## TASK TO CARRY OUT
Every line of the entries that holds the word "nghiên" is to be copied.

## EXTRACTED DATA
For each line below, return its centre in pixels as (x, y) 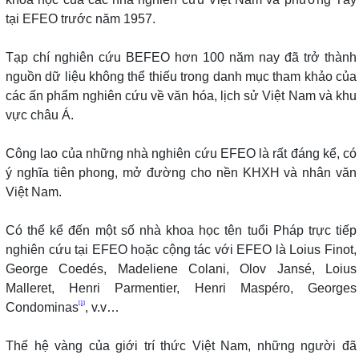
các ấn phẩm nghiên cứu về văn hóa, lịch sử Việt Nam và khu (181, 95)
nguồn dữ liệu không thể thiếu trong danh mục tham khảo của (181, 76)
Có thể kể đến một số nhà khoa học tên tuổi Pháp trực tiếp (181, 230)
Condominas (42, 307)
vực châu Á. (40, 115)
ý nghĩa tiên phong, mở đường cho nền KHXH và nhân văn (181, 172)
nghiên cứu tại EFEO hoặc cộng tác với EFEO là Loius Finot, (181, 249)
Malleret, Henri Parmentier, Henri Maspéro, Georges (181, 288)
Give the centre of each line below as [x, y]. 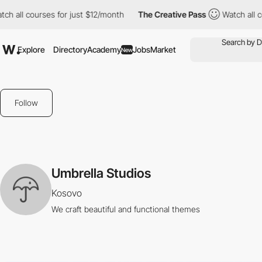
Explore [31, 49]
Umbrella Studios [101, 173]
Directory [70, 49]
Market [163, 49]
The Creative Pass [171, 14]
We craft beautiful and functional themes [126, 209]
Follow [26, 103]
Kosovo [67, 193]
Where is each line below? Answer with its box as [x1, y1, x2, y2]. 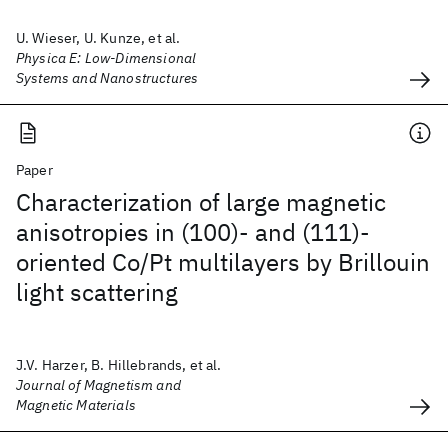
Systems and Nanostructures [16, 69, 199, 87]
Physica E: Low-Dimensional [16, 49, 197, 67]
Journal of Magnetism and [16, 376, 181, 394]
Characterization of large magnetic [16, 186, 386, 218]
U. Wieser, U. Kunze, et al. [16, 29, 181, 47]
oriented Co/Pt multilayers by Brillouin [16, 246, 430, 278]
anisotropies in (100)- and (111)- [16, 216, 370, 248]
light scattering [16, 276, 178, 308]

## RESPONSE TO THIS TASK
các ấn phẩm nghiên cứu về văn hóa, lịch sử Việt Nam và khu (181, 95)
nghiên cứu tại EFEO hoặc cộng tác với EFEO là Loius Finot, (181, 249)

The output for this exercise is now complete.